4.2. Multidetector Computed Tomography

In patients with suspected CCA, a multidetector-row CT (MDCT) scan is widely used as an alternative to TAUS due to its broad availability. It is helpful for finding intrahepatic malignancies, determining the extent of biliary stenosis, and detecting liver atrophy. MDCT can also aid in differentiating malignant from benign intrahepatic bile duct strictures (especially during the portal venous phase) and reveal nodal status [37,38].

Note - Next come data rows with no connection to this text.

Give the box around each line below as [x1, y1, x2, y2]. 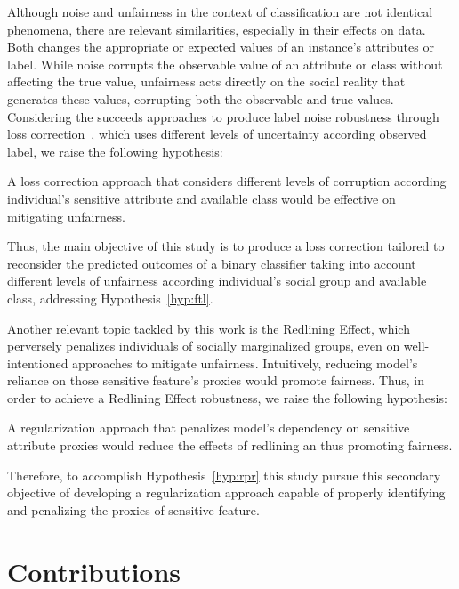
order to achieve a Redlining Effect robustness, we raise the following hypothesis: [7, 388, 447, 407]
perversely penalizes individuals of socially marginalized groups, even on [7, 336, 400, 355]
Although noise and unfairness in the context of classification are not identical [7, 3, 433, 20]
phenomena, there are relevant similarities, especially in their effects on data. [7, 20, 426, 38]
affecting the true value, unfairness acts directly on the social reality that [7, 72, 406, 91]
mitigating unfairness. [7, 206, 125, 225]
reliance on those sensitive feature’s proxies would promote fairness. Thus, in [7, 371, 425, 390]
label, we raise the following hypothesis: [7, 141, 223, 160]
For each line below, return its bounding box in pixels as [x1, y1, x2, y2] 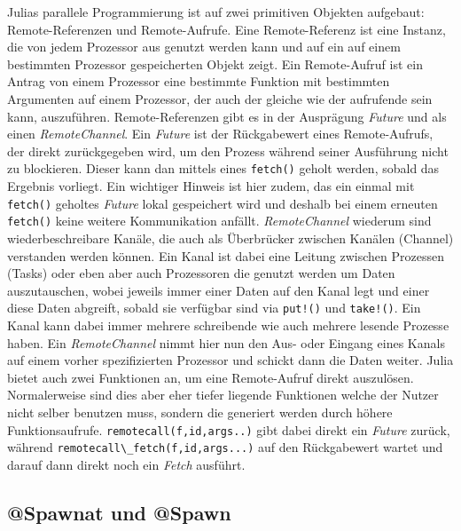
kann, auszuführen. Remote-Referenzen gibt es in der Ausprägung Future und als [7, 107, 447, 125]
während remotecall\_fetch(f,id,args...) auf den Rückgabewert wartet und [7, 438, 443, 456]
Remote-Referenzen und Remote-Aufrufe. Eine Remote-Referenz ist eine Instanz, [7, 20, 446, 38]
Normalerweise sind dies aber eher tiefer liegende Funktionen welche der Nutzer [7, 385, 439, 404]
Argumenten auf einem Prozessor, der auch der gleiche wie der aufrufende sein [7, 89, 433, 107]
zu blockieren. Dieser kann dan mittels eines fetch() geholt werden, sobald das [7, 159, 440, 178]
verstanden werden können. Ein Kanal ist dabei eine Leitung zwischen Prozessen [7, 246, 445, 265]
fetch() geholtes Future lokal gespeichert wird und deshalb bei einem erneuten [7, 194, 438, 212]
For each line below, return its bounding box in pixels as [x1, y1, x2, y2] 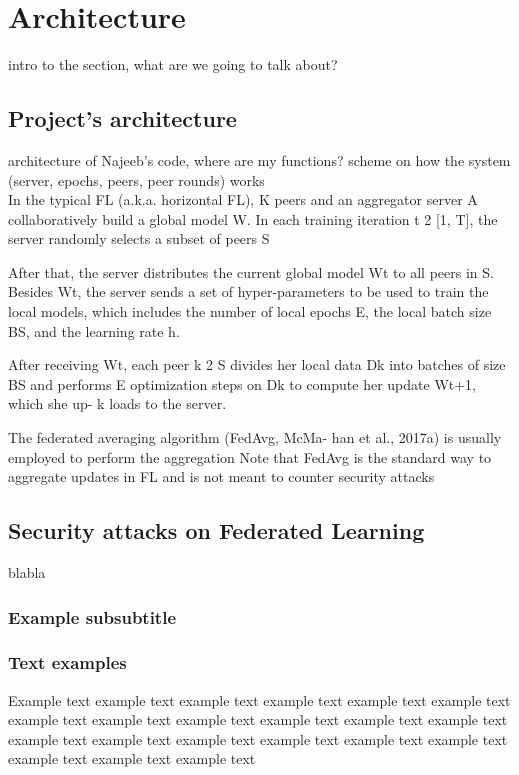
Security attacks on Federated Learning [8, 515, 425, 546]
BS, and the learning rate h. [8, 320, 180, 341]
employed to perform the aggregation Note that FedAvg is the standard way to [8, 446, 492, 467]
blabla [8, 562, 46, 583]
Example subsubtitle [8, 604, 177, 629]
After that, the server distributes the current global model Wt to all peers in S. [8, 261, 494, 282]
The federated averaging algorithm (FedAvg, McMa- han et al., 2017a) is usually [8, 427, 502, 448]
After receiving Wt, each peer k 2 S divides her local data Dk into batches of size [8, 354, 506, 375]
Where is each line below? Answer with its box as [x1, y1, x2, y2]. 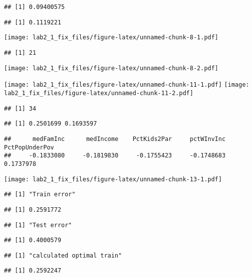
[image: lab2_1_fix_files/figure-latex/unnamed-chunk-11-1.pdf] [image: [4, 81, 250, 89]
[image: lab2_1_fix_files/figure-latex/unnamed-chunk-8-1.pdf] [4, 34, 219, 41]
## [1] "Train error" [4, 191, 76, 198]
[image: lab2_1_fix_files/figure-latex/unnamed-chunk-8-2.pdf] [4, 64, 219, 72]
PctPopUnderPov [4, 143, 54, 151]
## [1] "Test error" [4, 221, 72, 229]
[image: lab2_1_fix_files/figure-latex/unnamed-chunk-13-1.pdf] [4, 175, 222, 183]
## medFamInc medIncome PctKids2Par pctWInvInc [4, 135, 226, 142]

4.2.1. Intrahepatic Cholangiocarcinoma

There are the following three types of intrahepatic CCA tumor growth: periductal-infiltrating, mass-forming, and mixed. The mass-forming type is the most prevalent, comprising roughly 60% of all intrahepatic CCAs. In contrast, the periductal type and the mixed type each comprise about 20% [31]. When intrahepatic lesions are discovered in patients without liver cirrhosis, metastases from another organ should be considered as the primary diagnosis. In cirrhotic patients, the subsequent diagnostic step is to distinguish between CCA and HCC. Intrahepatic CCA is typically observed as a well-defined or infiltrative hypodense hepatic lesion with bile duct dilatation on MDCT. In around 20% of the cases, the dense fibrotic structure of the tumor may cause capsular retraction. Intrahepatic CCA typically exhibits a peripheral rim enhancement in both the arterial and venous phases [37,39]. Similar to HCC, small mass-forming intrahepatic CCAs may exhibit hyperenhancements during the arterial phase and demonstrate washout during the delayed venous phase [40].
On MDCT, the imaging characteristics of combined hepatocellular-cholangiocellular carcinoma (HCC-CCA) may differ from those of HCC and CCA. Typical enhancing patterns or biliary ductal dilatation that can differentiate between HCC and CCA are not always observed [41,42]. These mixed tumors are staged as intrahepatic CCAs rather than hepatocellular malignancies. In the lack of typical characteristics suggestive of HCC or CCA, a biopsy is required for pathological confirmation.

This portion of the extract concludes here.